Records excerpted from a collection
_ _ _ _

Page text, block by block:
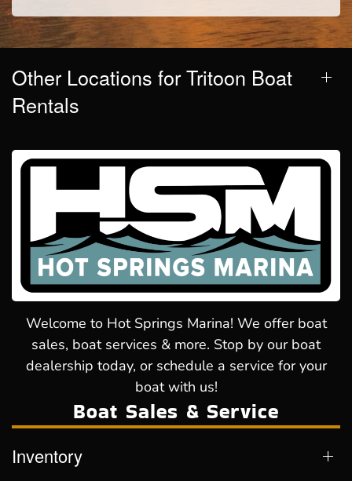
Other Locations for Tritoon Boat
Rentals
Welcome to Hot Springs Marina! We offer boat
sales, boat services & more. Stop by our boat
dealership today, or schedule a service for your
boat with us!
Boat Sales & Service
Inventory
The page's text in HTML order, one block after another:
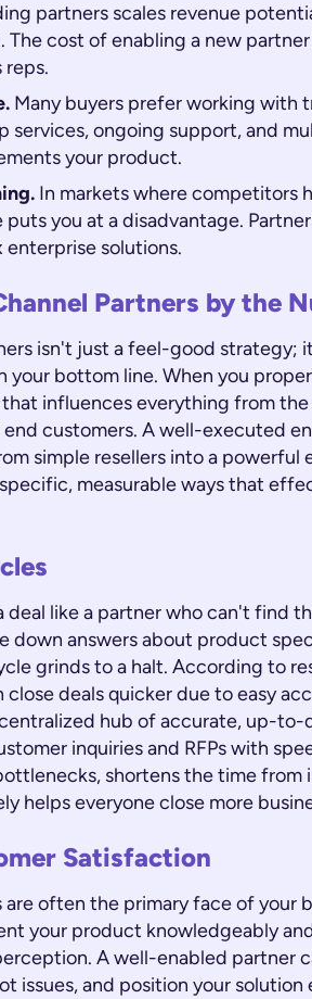
partners scales revenue
The cost of enabling a new
Many buyers prefer working with
services, ongoing support, and
your product.
In markets where competitors
puts you at a disadvantage.
solutions.
Partners by the
isn't just a feel-good strategy;
your bottom line. When you
influences everything from the
customers. A well-executed
simple resellers into a powerful
measurable ways that
deal like a partner who can't find
down answers about product
grinds to a halt. According to
close deals quicker due to easy
hub of accurate, up-
inquiries and RFPs with
shortens the time from
helps everyone close more
Satisfaction
are often the primary face of your
your product knowledgeably
A well-enabled partner
issues, and position your
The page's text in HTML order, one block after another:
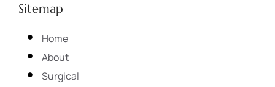
Sitemap
Home
About
Surgical
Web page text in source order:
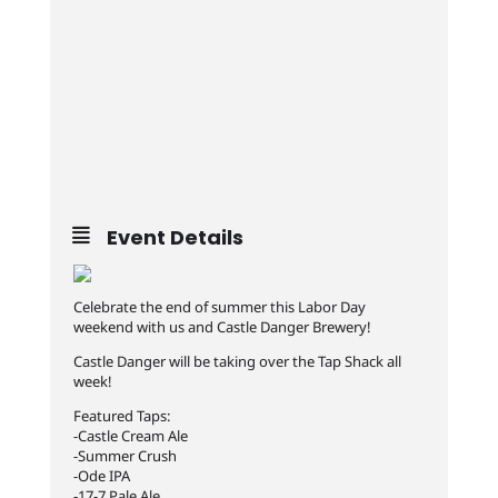
Event Details
Celebrate the end of summer this Labor Day
weekend with us and Castle Danger Brewery!
Castle Danger will be taking over the Tap Shack all
week!
Featured Taps:
-Castle Cream Ale
-Summer Crush
-Ode IPA
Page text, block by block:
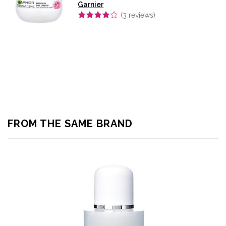
Garnier
(3 reviews)
FROM THE SAME BRAND
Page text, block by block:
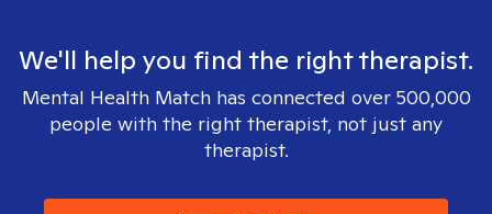
We'll help you find the right therapist.
Mental Health Match has connected over 500,000
people with the right therapist, not just any
therapist.
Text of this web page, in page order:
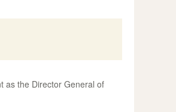
as the Director General of
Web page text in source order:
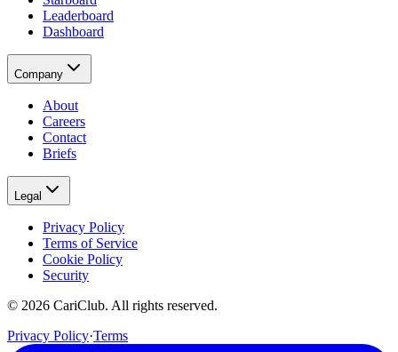
Leaderboard
Dashboard
Company
About
Careers
Contact
Briefs
Legal
Privacy Policy
Terms of Service
Cookie Policy
Security
© 2026 CariClub. All rights reserved.
Privacy Policy·Terms
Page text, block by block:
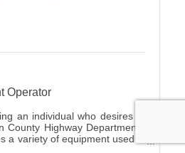
Operator
an individual who desires to
County Highway Department.
a variety of equipment used in
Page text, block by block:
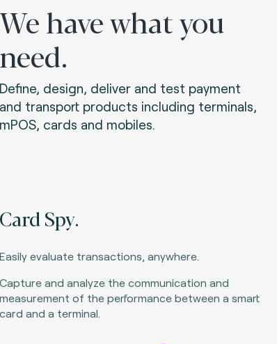
We have what you
need.
Define, design, deliver and test payment
and transport products including terminals,
mPOS, cards and mobiles.
Card Spy.
Easily evaluate transactions, anywhere.
Capture and analyze the communication and
measurement of the performance between a smart
card and a terminal.
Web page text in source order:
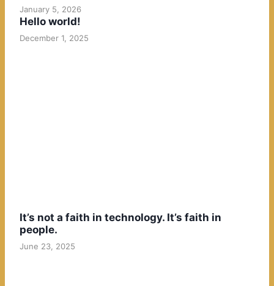
January 5, 2026
Hello world!
December 1, 2025
It’s not a faith in technology. It’s faith in
people.
June 23, 2025
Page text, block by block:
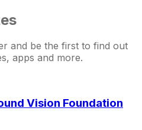
and be the first to find out
apps and more.
Vision Foundation
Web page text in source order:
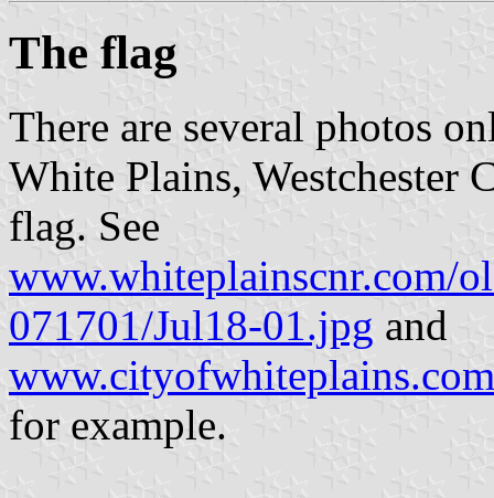
The flag
There are several photos
White Plains, Westchester
flag. See
www.whiteplainscnr.com/
071701/Jul18-01.jpg and
for example.
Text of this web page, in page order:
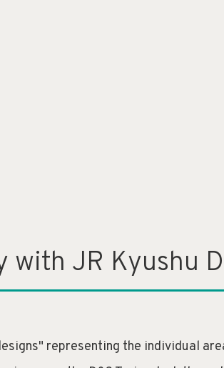
JR Kyushu
representing the individual
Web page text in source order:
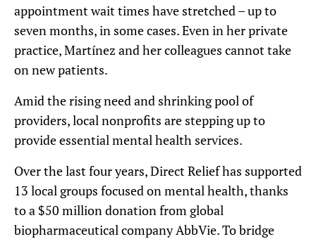
appointment wait times have stretched – up to
seven months, in some cases. Even in her private
practice, Martínez and her colleagues cannot take
on new patients.
Amid the rising need and shrinking pool of
providers, local nonprofits are stepping up to
provide essential mental health services.
Over the last four years, Direct Relief has supported
13 local groups focused on mental health, thanks
to a $50 million donation from global
biopharmaceutical company AbbVie. To bridge
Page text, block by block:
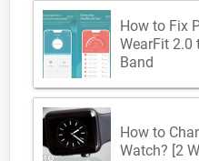
How to Fix
WearFit 2.0
Band
How to
Watch? [2
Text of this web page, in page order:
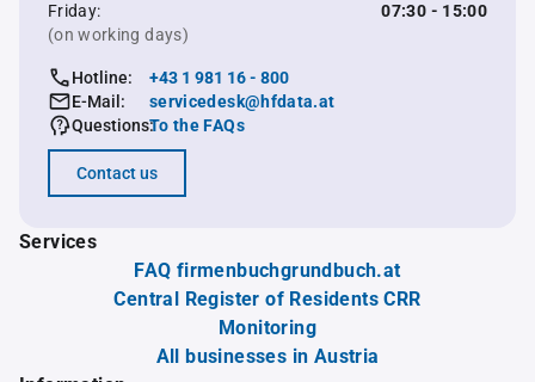
Friday:
07:30 - 15:00
(on working days)
Hotline:
+43 1 981 16 - 800
E-Mail:
servicedesk@hfdata.at
Questions:To the FAQs
Contact us
Services
FAQ firmenbuchgrundbuch.at
Central Register of Residents CRR
Monitoring
All businesses in Austria
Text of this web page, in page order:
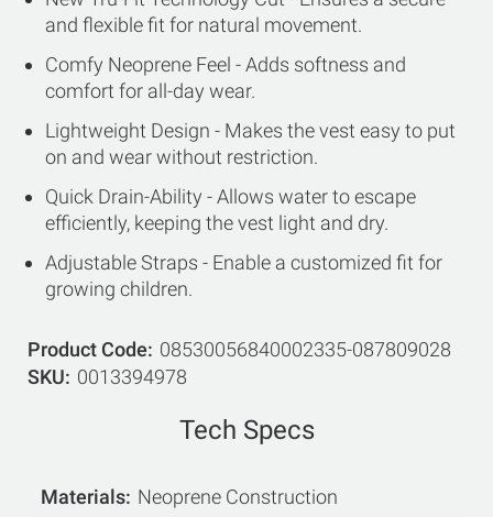
and flexible fit for natural movement.
Comfy Neoprene Feel - Adds softness and
comfort for all-day wear.
Lightweight Design - Makes the vest easy to put
on and wear without restriction.
Quick Drain-Ability - Allows water to escape
efficiently, keeping the vest light and dry.
Adjustable Straps - Enable a customized fit for
growing children.
Product Code
08530056840002335-087809028
SKU
0013394978
Tech Specs
Materials Neoprene Construction

_ _ _ _

Problem requirements — Since pictures are not part of the copy, set down only the remaining data exactly.

Solution to this problem —
Page text, block by block:
Other Locations for Tritoon Boat
Rentals
Welcome to Hot Springs Marina! We offer boat
sales, boat services & more. Stop by our boat
dealership today, or schedule a service for your
boat with us!
Boat Sales & Service
Inventory
The page's text in HTML order, one block after another:
partners scales revenue
The cost of enabling a new
Many buyers prefer working with
services, ongoing support, and
your product.
In markets where competitors
puts you at a disadvantage.
solutions.
Partners by the
isn't just a feel-good strategy;
your bottom line. When you
influences everything from the
customers. A well-executed
simple resellers into a powerful
measurable ways that
deal like a partner who can't find
down answers about product
grinds to a halt. According to
close deals quicker due to easy
hub of accurate, up-
inquiries and RFPs with
shortens the time from
helps everyone close more
Satisfaction
are often the primary face of your
your product knowledgeably
A well-enabled partner
issues, and position your
The page's text in HTML order, one block after another:
Sitemap
Home
About
Surgical
Web page text in source order:
Event Details
Celebrate the end of summer this Labor Day
weekend with us and Castle Danger Brewery!
Castle Danger will be taking over the Tap Shack all
week!
Featured Taps:
-Castle Cream Ale
-Summer Crush
-Ode IPA
Page text, block by block:
Garnier
(3 reviews)
FROM THE SAME BRAND
Page text, block by block:
We'll help you find the right therapist.
Mental Health Match has connected over 500,000
people with the right therapist, not just any
therapist.
Text of this web page, in page order:
as the Director General of
Web page text in source order:
Leaderboard
Dashboard
Company
About
Careers
Contact
Briefs
Legal
Privacy Policy
Terms of Service
Cookie Policy
Security
© 2026 CariClub. All rights reserved.
Privacy Policy·Terms
Page text, block by block:
Operator
an individual who desires to
County Highway Department.
a variety of equipment used in
Page text, block by block:
We have what you
need.
Define, design, deliver and test payment
and transport products including terminals,
mPOS, cards and mobiles.
Card Spy.
Easily evaluate transactions, anywhere.
Capture and analyze the communication and
measurement of the performance between a smart
card and a terminal.
Web page text in source order:
January 5, 2026
Hello world!
December 1, 2025
It’s not a faith in technology. It’s faith in
people.
June 23, 2025
Page text, block by block:
and be the first to find out
apps and more.
Vision Foundation
Web page text in source order:
The flag
There are several photos
White Plains, Westchester
flag. See
www.whiteplainscnr.com/
071701/Jul18-01.jpg and
for example.
Text of this web page, in page order:
JR Kyushu
representing the individual
Web page text in source order:
appointment wait times have stretched – up to
seven months, in some cases. Even in her private
practice, Martínez and her colleagues cannot take
on new patients.
Amid the rising need and shrinking pool of
providers, local nonprofits are stepping up to
provide essential mental health services.
Over the last four years, Direct Relief has supported
13 local groups focused on mental health, thanks
to a $50 million donation from global
biopharmaceutical company AbbVie. To bridge
Page text, block by block:
How to Fix
WearFit 2.0
Band
How to
Watch? [2
Text of this web page, in page order:
Friday:
07:30 - 15:00
(on working days)
Hotline:
+43 1 981 16 - 800
E-Mail:
servicedesk@hfdata.at
Questions:To the FAQs
Contact us
Services
FAQ firmenbuchgrundbuch.at
Central Register of Residents CRR
Monitoring
All businesses in Austria
Text of this web page, in page order:
and flexible fit for natural movement.
Comfy Neoprene Feel - Adds softness and
comfort for all-day wear.
Lightweight Design - Makes the vest easy to put
on and wear without restriction.
Quick Drain-Ability - Allows water to escape
efficiently, keeping the vest light and dry.
Adjustable Straps - Enable a customized fit for
growing children.
Product Code
08530056840002335-087809028
SKU
0013394978
Tech Specs
Materials Neoprene Construction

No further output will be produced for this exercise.